Hacks targeting Democrats put a spotlight on cyber in Congress

In the wake of a cyber breaches against Democratic targets, Congress is trying to step up its own cybersecurity to gird against future threats. The Democratic National Committee and the Democratic Congressional Campaign Committee were targeted in high profile hacks that included leaks of sensitive information.

A recent email to House staffers alerted them to the incident, in which a spreadsheet that included email addresses and/or telephone numbers of "nearly every Democratic member of the House of Representatives, as well as several Republicans" as posted online. The email noted that the House IT system was not compromised in this hack.

House Minority Leader Nancy Pelosi called the hack an "electronic Watergate break-in."  The cyberattack has been attributed to Russian sources by cyber experts; the DCCC hired a cybersecurity firm to investigate.

House of Representatives IT officials also took action. The chief information security officer of the House, in coordination with the sergeant-at-arms and Capitol Police, communicated with everyone whose address may have been compromised on what to do. An email from the House Chief Administration Office alerted everyone on the status of the House IT system, and what to do to avoid any further cyber intrusions. Also, cybersecurity experts were tasked with providing updates on the breach as they become available.

Rep.

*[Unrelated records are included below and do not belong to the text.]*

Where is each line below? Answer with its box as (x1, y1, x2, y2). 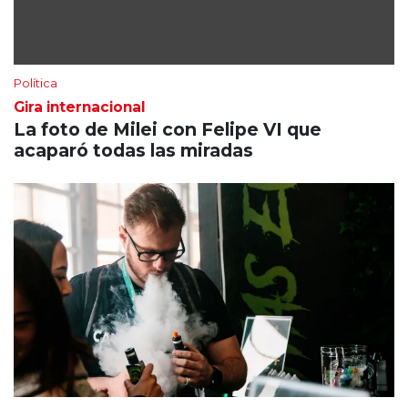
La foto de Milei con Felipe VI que (14, 117, 321, 140)
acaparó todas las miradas (14, 138, 253, 161)
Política (14, 75, 57, 90)
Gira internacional (14, 97, 146, 116)
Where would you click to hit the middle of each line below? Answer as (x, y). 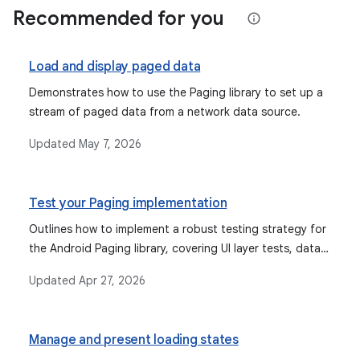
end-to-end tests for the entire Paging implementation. (176, 287)
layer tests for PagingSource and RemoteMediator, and (175, 268)
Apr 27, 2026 (112, 280)
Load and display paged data (115, 67)
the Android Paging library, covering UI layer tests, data (175, 248)
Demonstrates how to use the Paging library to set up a (176, 92)
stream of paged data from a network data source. (165, 112)
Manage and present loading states (134, 340)
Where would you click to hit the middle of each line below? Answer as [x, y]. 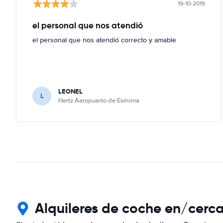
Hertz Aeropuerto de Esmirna [99, 100]
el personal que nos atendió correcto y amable [104, 40]
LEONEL [70, 91]
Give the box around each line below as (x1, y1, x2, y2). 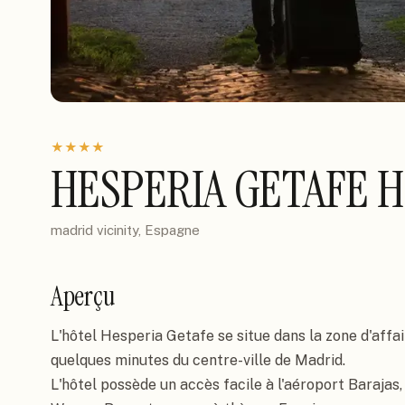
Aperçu (51, 278, 116, 314)
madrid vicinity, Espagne (51, 222, 200, 238)
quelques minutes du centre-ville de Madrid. (51, 352, 345, 369)
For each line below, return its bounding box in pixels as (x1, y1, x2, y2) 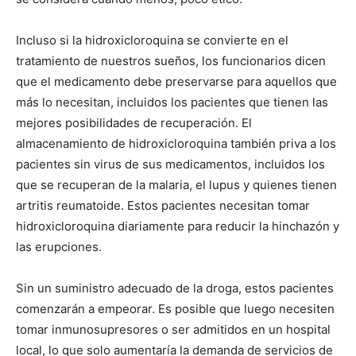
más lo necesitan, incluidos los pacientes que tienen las (16, 94, 328, 110)
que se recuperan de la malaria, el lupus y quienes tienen (16, 176, 337, 192)
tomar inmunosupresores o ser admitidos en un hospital (16, 321, 331, 337)
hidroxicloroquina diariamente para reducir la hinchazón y (16, 218, 339, 234)
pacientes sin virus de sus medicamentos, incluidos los (16, 156, 325, 172)
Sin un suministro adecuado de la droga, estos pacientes (16, 280, 334, 296)
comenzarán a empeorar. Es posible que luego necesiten (16, 300, 335, 316)
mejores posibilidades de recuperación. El (16, 114, 252, 130)
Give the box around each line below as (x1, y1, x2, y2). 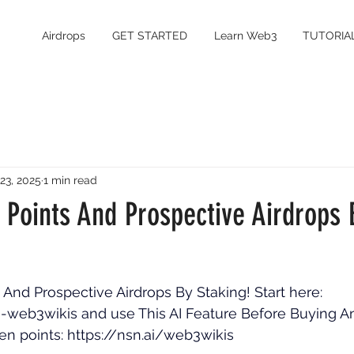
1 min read (43, 173, 97, 186)
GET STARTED (112, 29, 187, 42)
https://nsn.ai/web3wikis (67, 326, 234, 343)
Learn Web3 (213, 29, 277, 42)
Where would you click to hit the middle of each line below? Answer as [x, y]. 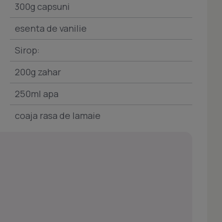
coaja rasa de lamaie [58, 115]
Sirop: [27, 50]
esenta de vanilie [51, 28]
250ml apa [37, 94]
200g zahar [38, 72]
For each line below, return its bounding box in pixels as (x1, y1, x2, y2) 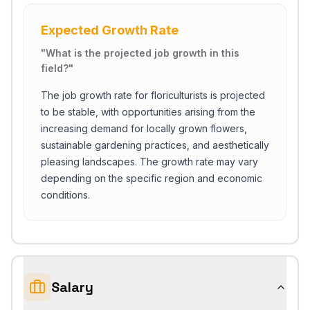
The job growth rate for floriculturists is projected (41, 89, 265, 101)
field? (41, 62, 69, 74)
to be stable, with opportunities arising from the (41, 106, 255, 118)
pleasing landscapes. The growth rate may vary (41, 156, 258, 167)
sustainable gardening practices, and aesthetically (41, 139, 269, 151)
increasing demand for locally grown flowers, (41, 122, 247, 134)
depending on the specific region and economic (41, 172, 262, 184)
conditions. (41, 189, 90, 201)
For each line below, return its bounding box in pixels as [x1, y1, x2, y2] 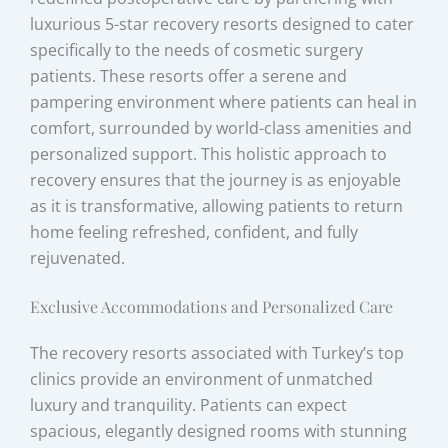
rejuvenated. [30, 247, 126, 270]
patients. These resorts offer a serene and [30, 65, 348, 88]
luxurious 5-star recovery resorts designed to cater [30, 13, 415, 36]
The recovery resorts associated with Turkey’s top [30, 341, 405, 364]
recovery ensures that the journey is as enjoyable [30, 169, 402, 192]
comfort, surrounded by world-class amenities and [30, 117, 413, 140]
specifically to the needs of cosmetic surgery [30, 39, 364, 62]
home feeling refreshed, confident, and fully [30, 221, 359, 244]
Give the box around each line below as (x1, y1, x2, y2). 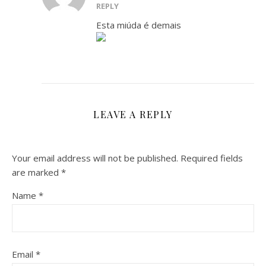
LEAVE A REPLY (93, 108, 173, 121)
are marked (12, 166, 61, 178)
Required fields (180, 152, 243, 164)
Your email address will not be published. (12, 152, 178, 164)
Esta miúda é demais (96, 19, 181, 31)
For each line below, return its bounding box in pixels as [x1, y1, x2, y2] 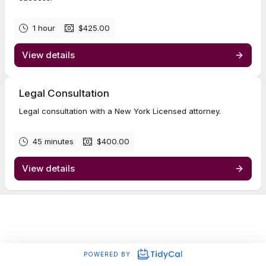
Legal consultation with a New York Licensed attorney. [19, 106, 221, 116]
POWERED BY [84, 250, 134, 258]
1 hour [33, 23, 55, 33]
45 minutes [33, 137, 74, 146]
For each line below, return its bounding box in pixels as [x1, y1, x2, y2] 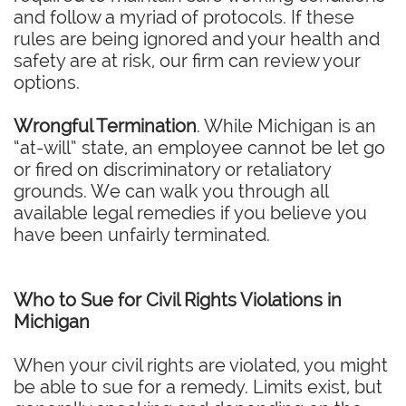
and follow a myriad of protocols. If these [14, 6, 354, 28]
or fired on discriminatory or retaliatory [14, 159, 331, 180]
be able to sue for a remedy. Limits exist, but [14, 376, 382, 398]
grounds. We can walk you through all [14, 180, 328, 202]
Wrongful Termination [14, 115, 197, 137]
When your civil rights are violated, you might [14, 354, 388, 376]
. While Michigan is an [197, 115, 376, 137]
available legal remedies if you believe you [14, 202, 367, 224]
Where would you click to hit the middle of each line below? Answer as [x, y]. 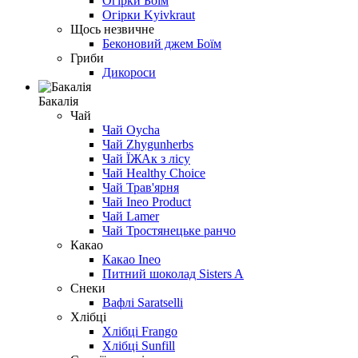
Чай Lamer [131, 216]
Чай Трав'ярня [141, 187]
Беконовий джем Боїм [162, 43]
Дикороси [129, 72]
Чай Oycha [131, 129]
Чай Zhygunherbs [148, 144]
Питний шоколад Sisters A [173, 273]
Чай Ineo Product [147, 201]
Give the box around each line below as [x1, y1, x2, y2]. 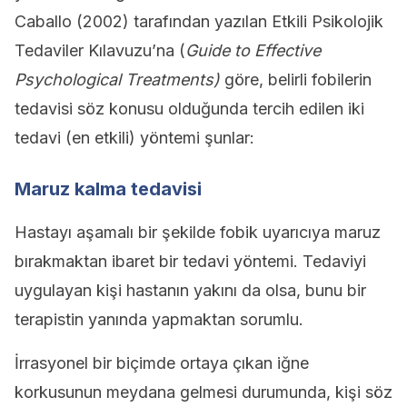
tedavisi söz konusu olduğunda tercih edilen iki [15, 99, 364, 118]
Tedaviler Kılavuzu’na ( [15, 41, 185, 60]
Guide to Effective [185, 41, 321, 60]
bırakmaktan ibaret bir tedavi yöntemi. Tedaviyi [15, 252, 366, 271]
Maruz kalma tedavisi [15, 178, 202, 200]
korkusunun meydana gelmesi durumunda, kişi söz [15, 382, 392, 402]
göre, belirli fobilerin [220, 70, 372, 89]
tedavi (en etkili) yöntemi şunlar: [15, 128, 254, 147]
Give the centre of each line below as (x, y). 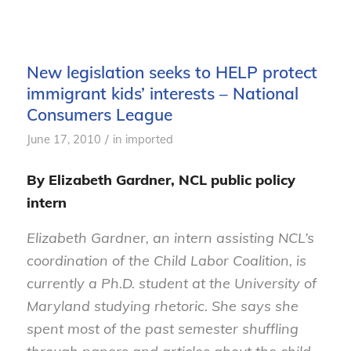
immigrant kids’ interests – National (162, 93)
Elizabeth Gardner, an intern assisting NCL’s (170, 237)
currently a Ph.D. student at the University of (171, 283)
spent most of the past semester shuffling (162, 328)
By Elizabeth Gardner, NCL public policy (161, 180)
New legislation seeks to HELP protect (172, 72)
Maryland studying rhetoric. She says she (162, 306)
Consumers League (99, 114)

Adam Schiff (D-Calif.), the ranking member of the House Permanent Select Committee on Intelligence, said, "I hope the administration will disclose who is attempting to interfere with the American political process, and levy strong consequences against those responsible." Schiff, along with the Senate Intelligence Committee Chairwoman Diane Feinstein (D-Calif.), asked the president to declassify and release any intelligence community assessments related to the hacks.

Congress is also working to internally manage its cybersecurity posture better.  The Senate is looking for an IT branch manager who will work inside the Sergeant-At-Arms Office to manage security strategy, among other functions.

Cybersecurity experts point out that the congressional CISOs have a big challenge ahead of them.

"You have the responsibility to secure the enterprise and networks of basically 500+ CEOs that have their own office automation ideas, opinion of the importance of security, and varying degrees of willingness to follow security standards," Lance Dubsky, chief security strategist at cybersecurity firm FireEye, told FCW on Aug. 16.

"The House and Senate CISOs can provide the standards and best practices," Dubsky, who previously served as chief information security officer at the National Geospatial-Intelligence Agency, added.  "However, the implementation of these often breaks down within the offices of the senator or congressman."